Effective listening skills are a valuable part of high school or college communication courses. Strong listening skills make it easier to understand complex concepts, remember important facts, and interact with classmates and teachers in constructive ways. Even though communication courses require talking and observation, listening is an ideal way to pick up subtle cues that might otherwise go unnoticed.
Tune Out Distractions
An important tips to develop good listening skills for communication courses is to tune out distractions. You can’t successfully remember information if you are texting, thinking about other classes, or making weekend plans. You must give the instructor, speaker, or teacher your undivided attention. Avoid being distracted by environmental factors. Ignore cars and students who are bustling on the streets or in the hallways outside your classroom, avoid side conversations with classmates, and disregard classroom noises such as the buzz of overhead lights, the hum of air conditioning units, and the rustling of paper or notebooks.
A positive listening exercise is to demonstrate affirmation. You want your instructor and classmates to feel that they are important and worthy of your attention. Eye contact is an ideal way to show your interest and approval. You might nod positively and smile or lean forward in your seat so the speaker feels a connection with you. Eye contact and other positive, nonverbal cues also reduce the likelihood that you’ll get distracted by outside factors.
Practice Active Listening
Effective listening skills require active listening. Active listening requires a conscious effort to hear the words that another person is saying and understand the complete message that is being sent. You can practice active listening by acknowledging everything your teacher or classmate says before crafting a response. You might jot down relevant questions that you plan to ask once the teacher opens the topic for discussion. Polite listeners don’t interrupt when someone is speaking, and they avoid making judgments or comments that could be viewed as offensive, rude, or disrespectful.

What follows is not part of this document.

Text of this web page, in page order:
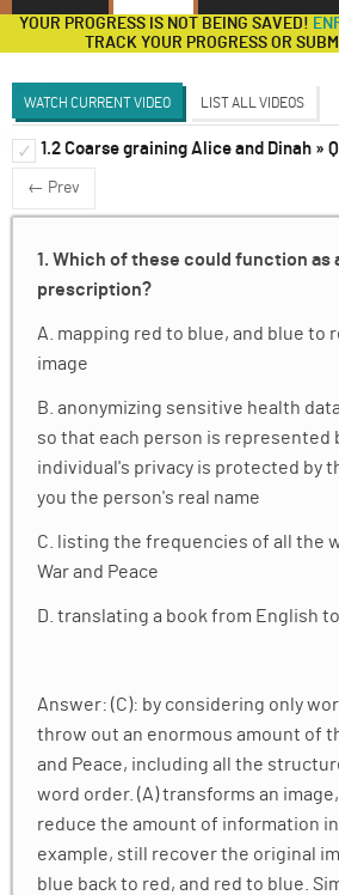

A beneficial listening technique is to paraphrase what your professors or classmates say. Paraphrasing forces you to listen intently so you can repeat back in your own words exactly what the person said. This listening practice helps you verify that the message was received correctly. When you paraphrase, you can’t speculate, anticipate what the speaker will say next, or give your personal opinion. You simply restate the information to confirm its accuracy and cement the material in your mind.